The reason why this report was written is that copycatting behaviour can increase the chance of a future terrorist attack. Copycats can be inspired to copy the ideology and/or the methods of previous attackers and possibly even surpass the number of casualties of the earlier attack. Such behaviour can increase the number of people who fall victim to terrorist attacks and can create feelings of terror in the general population. However, there is not yet definitive evidence for the role of copycatting behaviour in terrorist attacks. This is why this report was considered to be important. Chapter 1 explores the reasons for the report in more detail.

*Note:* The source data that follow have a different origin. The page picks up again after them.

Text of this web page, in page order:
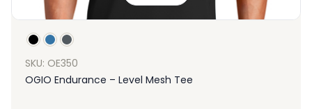
SKU: OE350
OGIO Endurance – Level Mesh Tee
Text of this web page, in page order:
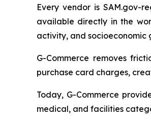
Every vendor is SAM.gov-
available directly in the
activity, and socioeconomic
G-Commerce removes
purchase card charges,
Today, G-Commerce
medical, and facilities
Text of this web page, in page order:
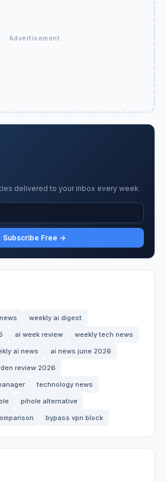
Advertisement
delivered to your inbox every week.
Subscribe Free →
weekly ai digest
ai week review
weekly tech news
ai news
ai news june 2026
review 2026
technology news
pihole alternative
bypass vpn block
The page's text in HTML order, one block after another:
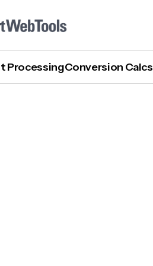
ProcessingConversion Calcs
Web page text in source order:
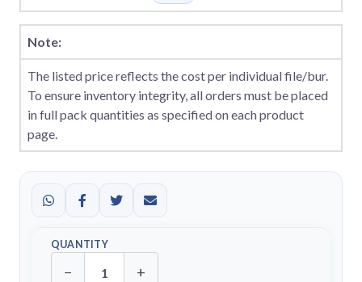
Note:
The listed price reflects the cost per individual file/bur.
To ensure inventory integrity, all orders must be placed
in full pack quantities as specified on each product
page.
QUANTITY
− +
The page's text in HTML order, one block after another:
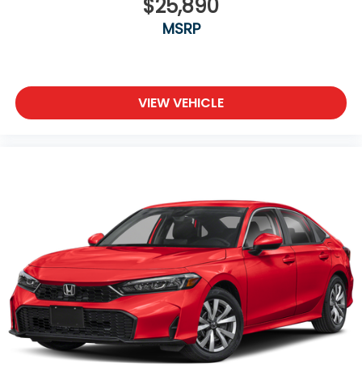
$25,890
MSRP
VIEW VEHICLE
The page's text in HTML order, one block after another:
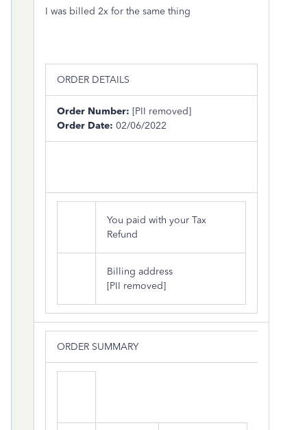
I was billed 2x for the same thing
ORDER DETAILS
Order Number: [PII removed]
Order Date: 02/06/2022
You paid with your Tax
Refund
Billing address
[PII removed]
ORDER SUMMARY
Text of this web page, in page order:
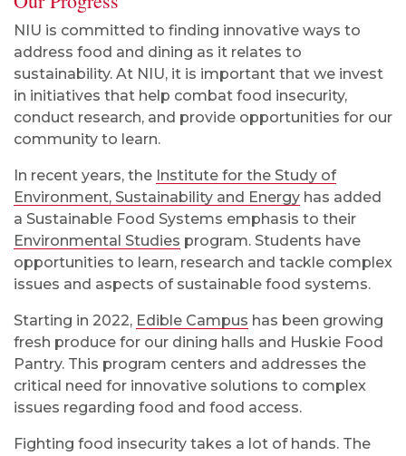
NIU is committed to finding innovative ways to
address food and dining as it relates to
sustainability. At NIU, it is important that we invest
in initiatives that help combat food insecurity,
conduct research, and provide opportunities for our
community to learn.
In recent years, the Institute for the Study of
Environment, Sustainability and Energy has added
a Sustainable Food Systems emphasis to their
Environmental Studies program. Students have
opportunities to learn, research and tackle complex
issues and aspects of sustainable food systems.
Starting in 2022, Edible Campus has been growing
fresh produce for our dining halls and Huskie Food
Pantry. This program centers and addresses the
critical need for innovative solutions to complex
issues regarding food and food access.
Fighting food insecurity takes a lot of hands. The
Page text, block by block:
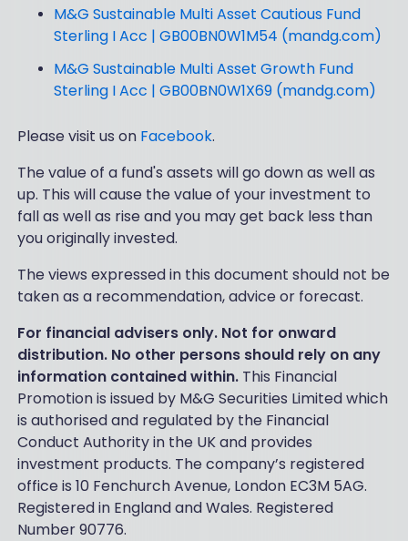
M&G Sustainable Multi Asset Cautious Fund
Sterling I Acc | GB00BN0W1M54 (mandg.com)
M&G Sustainable Multi Asset Growth Fund
Sterling I Acc | GB00BN0W1X69 (mandg.com)
Please visit us on Facebook.
The value of a fund's assets will go down as well as
up. This will cause the value of your investment to
fall as well as rise and you may get back less than
you originally invested.
The views expressed in this document should not be
taken as a recommendation, advice or forecast.
For financial advisers only. Not for onward
distribution. No other persons should rely on any
information contained within.This Financial
Promotion is issued by M&G Securities Limited which
is authorised and regulated by the Financial
Conduct Authority in the UK and provides
investment products. The company’s registered
office is 10 Fenchurch Avenue, London EC3M 5AG.
Registered in England and Wales. Registered
Number 90776.
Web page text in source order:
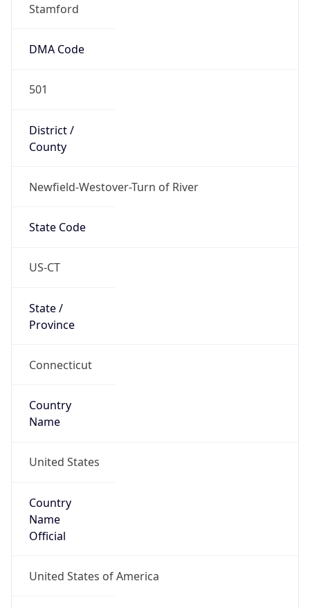
Stamford
DMA Code
501
District /
County
Newfield-Westover-Turn of River
State Code
US-CT
State /
Province
Connecticut
Country
Name
United States
Country
Name
Official
United States of America
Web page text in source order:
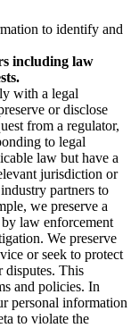
to identify and
including law
with a legal
or disclose
from a regulator,
to legal
law but have a
jurisdiction or
partners to
we preserve a
law enforcement
We preserve
or seek to protect
disputes. This
and policies. In
personal information
to violate the
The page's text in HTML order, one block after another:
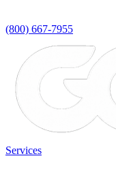
(800) 667-7955
Services
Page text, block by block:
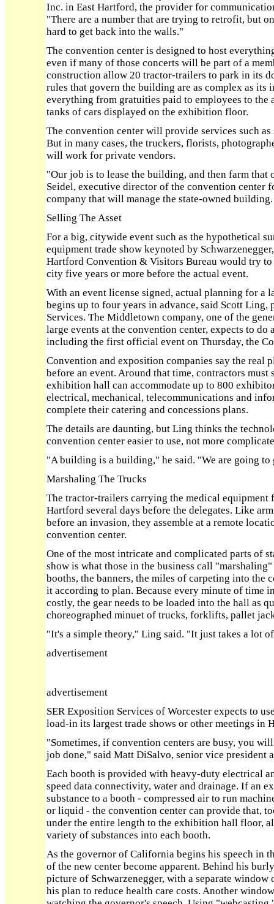
Inc. in East Hartford, the provider for
"There are a number that are trying to retrofit, but
hard to get back into the walls."
The convention center is designed to host
even if many of those concerts will be part of a
construction allow 20 tractor-trailers to park in its
rules that govern the building are as complex as its
everything from gratuities paid to employees to the
tanks of cars displayed on the exhibition floor.
The convention center will provide services such
But in many cases, the truckers, florists,
will work for private vendors.
"Our job is to lease the building, and then farm that
Seidel, executive director of the convention center
company that will manage the state-owned building.
Selling The Asset
For a big, citywide event such as the hypothetical
equipment trade show keynoted by
Hartford Convention & Visitors Bureau would try to
city five years or more before the actual event.
With an event license signed, actual planning for a
begins up to four years in advance, said Scott Ling,
Services. The Middletown company, one of the
large events at the convention center, expects to do
including the first official event on Thursday, the
Convention and exposition companies say the real
before an event. Around that time, contractors
exhibition hall can accommodate up to 800
electrical, mechanical, telecommunications and
complete their catering and concessions plans.
The details are daunting, but Ling thinks the
convention center easier to use, not more
"A building is a building," he said. "We are going to
Marshaling The Trucks
The tractor-trailers carrying the medical equipment
Hartford several days before the delegates. Like
before an invasion, they assemble at a remote
convention center.
One of the most intricate and complicated parts of
show is what those in the business call
booths, the banners, the miles of carpeting into the
it according to plan. Because every minute of time
costly, the gear needs to be loaded into the hall as
choreographed minuet of trucks, forklifts, pallet
"It's a simple theory," Ling said. "It just takes a lot
advertisement
advertisement
SER Exposition Services of Worcester expects to
load-in its largest trade shows or other meetings in
"Sometimes, if convention centers are busy, you
job done," said Matt DiSalvo, senior vice president
Each booth is provided with heavy-duty electrical
speed data connectivity, water and drainage. If an
substance to a booth - compressed air to run
or liquid - the convention center can provide that,
under the entire length to the exhibition hall floor,
variety of substances into each booth.
As the governor of California begins his speech in
of the new center become apparent. Behind his
picture of Schwarzenegger, with a separate
his plan to reduce health care costs. Another
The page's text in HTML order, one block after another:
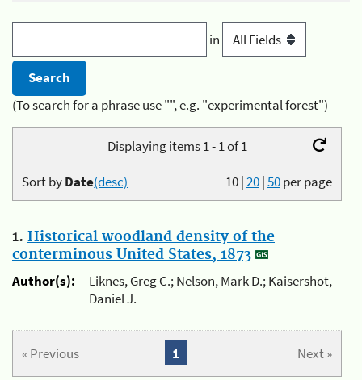
in
(To search for a phrase use "", e.g. "experimental forest")
Displaying items 1 - 1 of 1
10|20|50per page
Sort byDate(desc)
1. Historical woodland density of the
conterminous United States, 1873
Author(s):
Liknes, Greg C.; Nelson, Mark D.; Kaisershot,
Daniel J.
« Previous Next »
1
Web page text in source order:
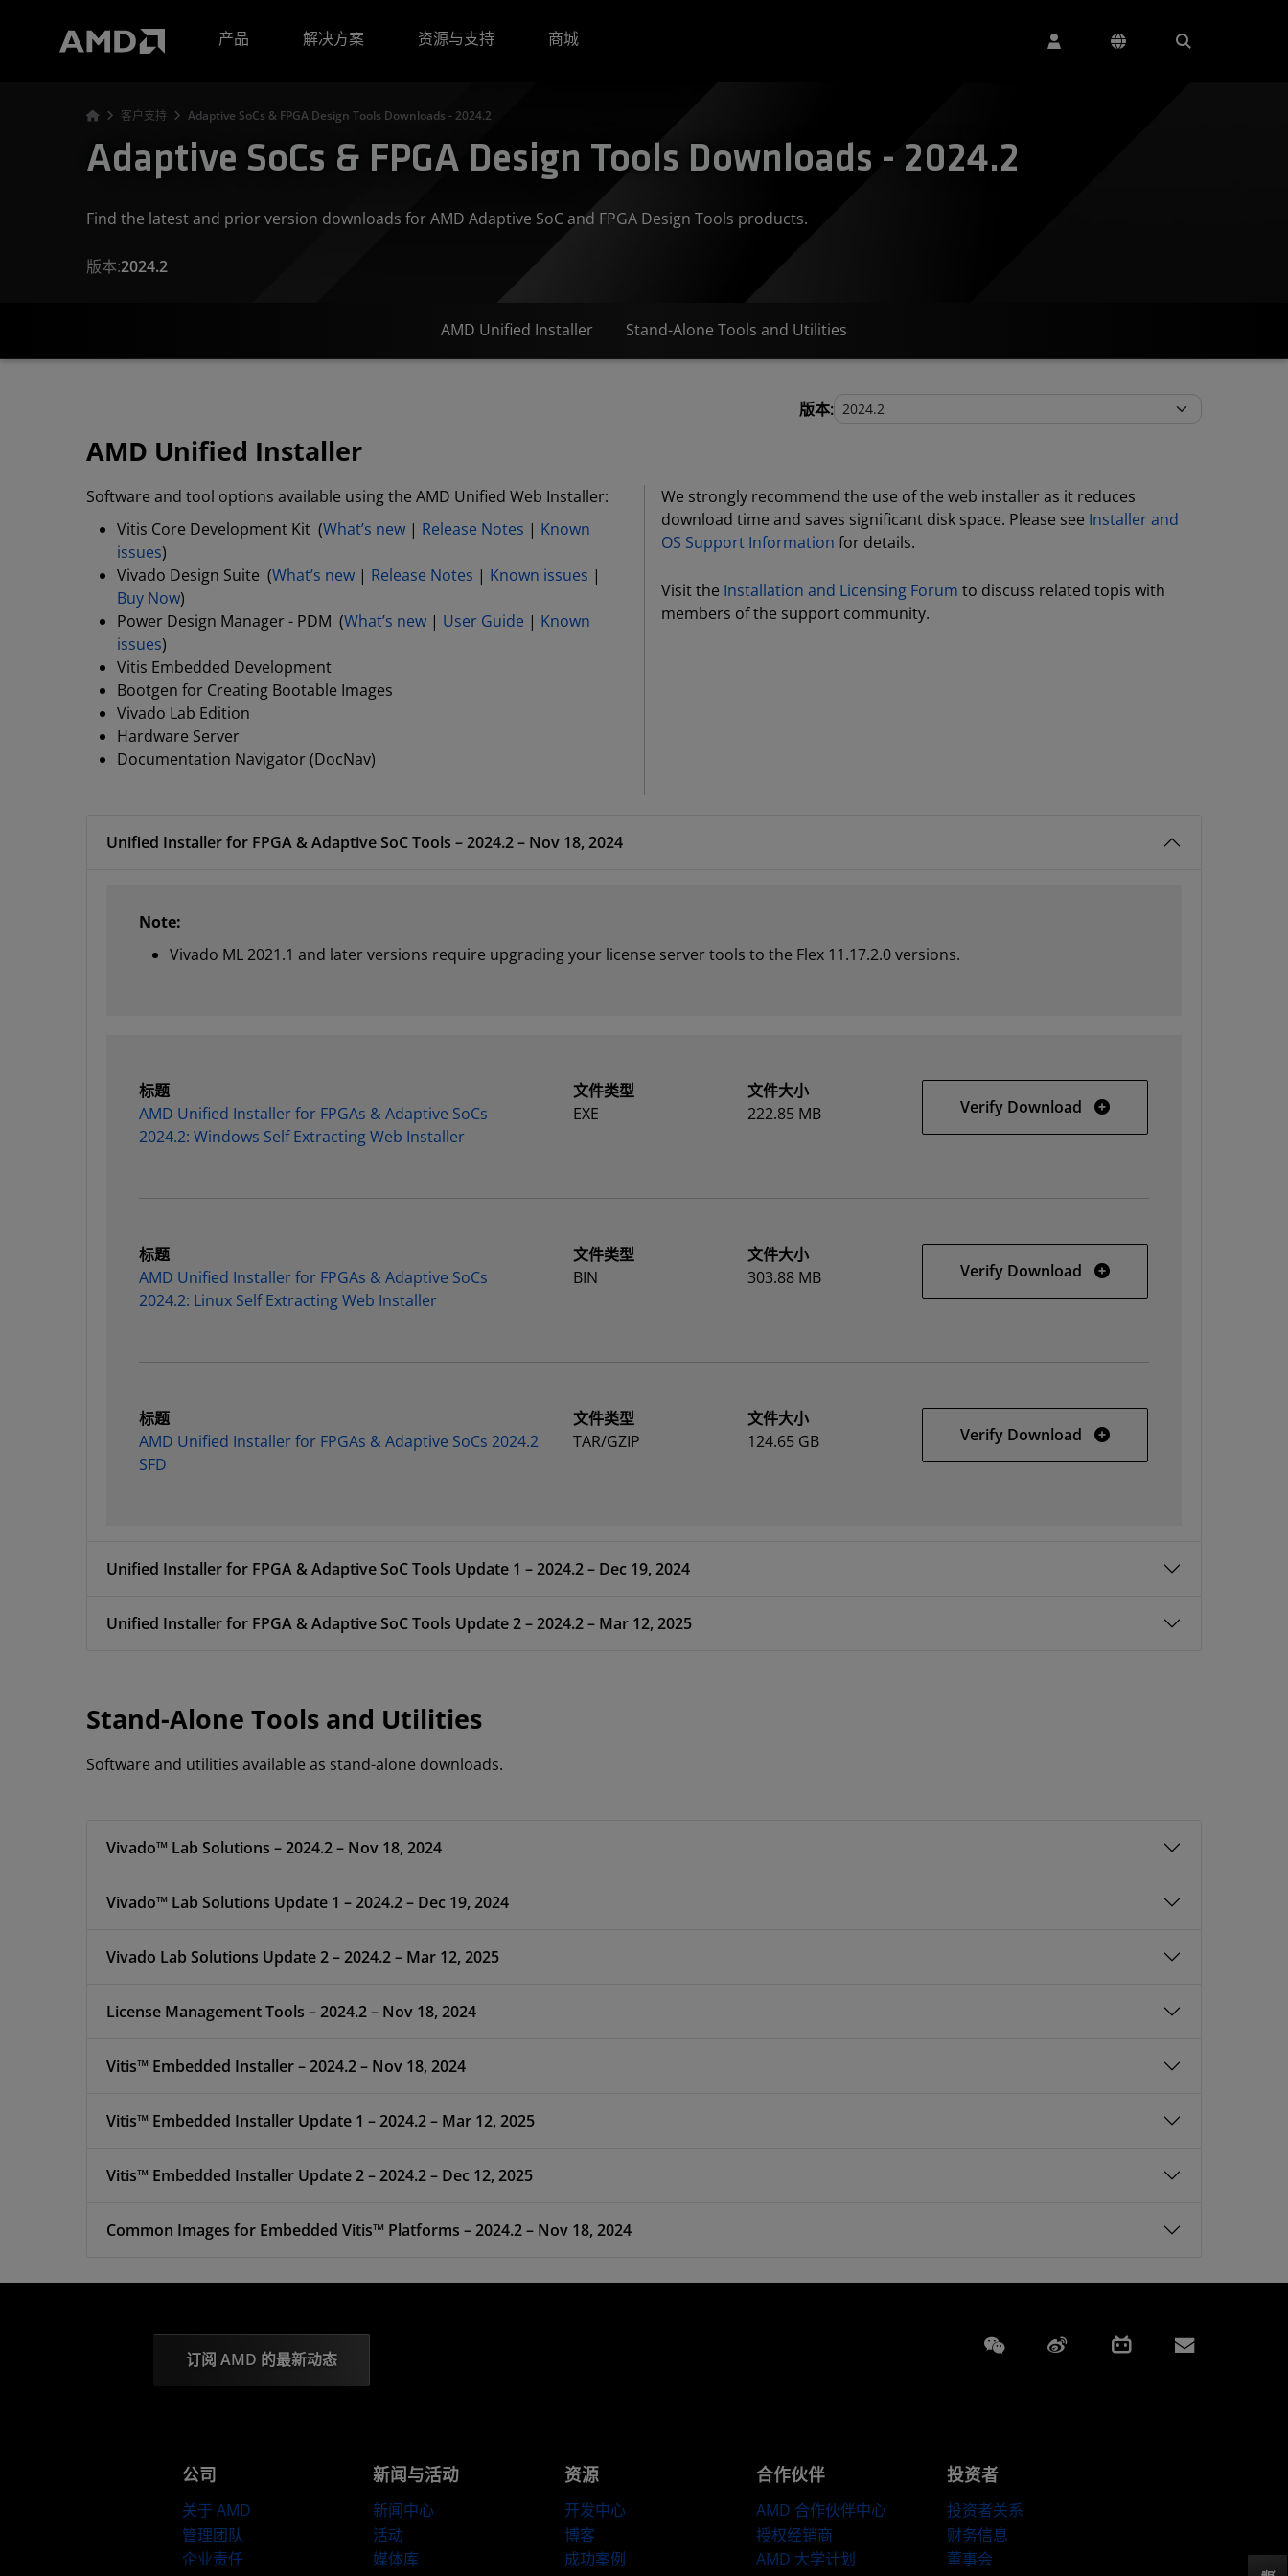
产品
解决方案 资源与支持 商城
客户支持 Adaptive SoCs & FPGA Design Tools Downloads - 2024.2
Adaptive SoCs & FPGA Design Tools Downloads - 2024.2
Find the latest and prior version downloads for AMD Adaptive SoC and FPGA Design Tools products.
版本:2024.2
AMD Unified Installer Stand-Alone Tools and Utilities
版本:
AMD Unified Installer
Software and tool options available using the AMD Unified Web Installer:
Vitis Core Development Kit (What’s new | Release Notes | Known
issues)
Vivado Design Suite (What’s new | Release Notes | Known issues |
Buy Now)
Power Design Manager - PDM (What’s new | User Guide | Known
issues)
Vitis Embedded Development
Bootgen for Creating Bootable Images
Vivado Lab Edition
Hardware Server
Documentation Navigator (DocNav)
We strongly recommend the use of the web installer as it reduces
download time and saves significant disk space. Please see Installer and
OS Support Information for details.
Visit the Installation and Licensing Forum to discuss related topis with
members of the support community.
Unified Installer for FPGA & Adaptive SoC Tools – 2024.2 – Nov 18, 2024
Note:
Vivado ML 2021.1 and later versions require upgrading your license server tools to the Flex 11.17.2.0 versions.
标题
AMD Unified Installer for FPGAs & Adaptive SoCs
2024.2: Windows Self Extracting Web Installer
文件类型
EXE
文件大小
222.85 MB
Verify Download AMD Unified Installer for
标题
AMD Unified Installer for FPGAs & Adaptive SoCs
2024.2: Linux Self Extracting Web Installer
文件类型
BIN
文件大小
303.88 MB
Verify Download AMD Unified Installer for
标题
AMD Unified Installer for FPGAs & Adaptive SoCs 2024.2
SFD
文件类型
TAR/GZIP
文件大小
124.65 GB
Verify Download AMD Unified Installer for
Unified Installer for FPGA & Adaptive SoC Tools Update 1 – 2024.2 – Dec 19, 2024
Unified Installer for FPGA & Adaptive SoC Tools Update 2 – 2024.2 – Mar 12, 2025
Stand-Alone Tools and Utilities
Software and utilities available as stand-alone downloads.
Vivado™ Lab Solutions – 2024.2 – Nov 18, 2024
Vivado™ Lab Solutions Update 1 – 2024.2 – Dec 19, 2024
Vivado Lab Solutions Update 2 – 2024.2 – Mar 12, 2025
License Management Tools – 2024.2 – Nov 18, 2024
Vitis™ Embedded Installer – 2024.2 – Nov 18, 2024
Vitis™ Embedded Installer Update 1 – 2024.2 – Mar 12, 2025
Vitis™ Embedded Installer Update 2 – 2024.2 – Dec 12, 2025
Common Images for Embedded Vitis™ Platforms – 2024.2 – Nov 18, 2024
订阅 AMD 的最新动态
Weixin Weibo Bilibili
公司
关于 AMD
管理团队
企业责任
新闻与活动
新闻中心
活动
媒体库
资源
开发中心
博客
成功案例
合作伙伴
AMD 合作伙伴中心
授权经销商
AMD 大学计划
投资者
投资者关系
财务信息
董事会

For this report, interviews were held with eight national and international experts in the field of copycatting behaviour and terrorism. These interviews are discussed in Section 2.4. The list of topics discussed with these experts is included in the Appendix 1. Furthermore, two literature studies were conducted. The first literature study focused on copycatting behaviour in terrorist attacks. This study resulted in 36 publications in this field. The second literature study focused on copycatting behaviour in other fields than terrorism, like suicide and school shootings. This resulted in 44 publications. This body of literature is complemented with suggestions from interviewed experts and members of the guidance committee. The method of the literature review is discussed in Section 3.1. The most important studies that were found in our literature search are summarized in Appendix 2. A concise social media analysis was conducted as well. This analysis was limited in scope. The box at the end of Chapter 3 discusses the main points of this study. The report also analysed terrorist threat assessments of the NCTV, annual reports of the AIVD, and documents of the Netherlands House of Representatives that included terms related to ‘copycatting behaviour.’ These insights were complemented with insights into the strategies used by other countries to counteract copycatting behaviour and the interviews with experts. The findings of this literature review are discussed in Chapter 4. Section 5.2 discusses limitations of the conducted literature studies, interviews, and the social media study. This results in avenues for future research.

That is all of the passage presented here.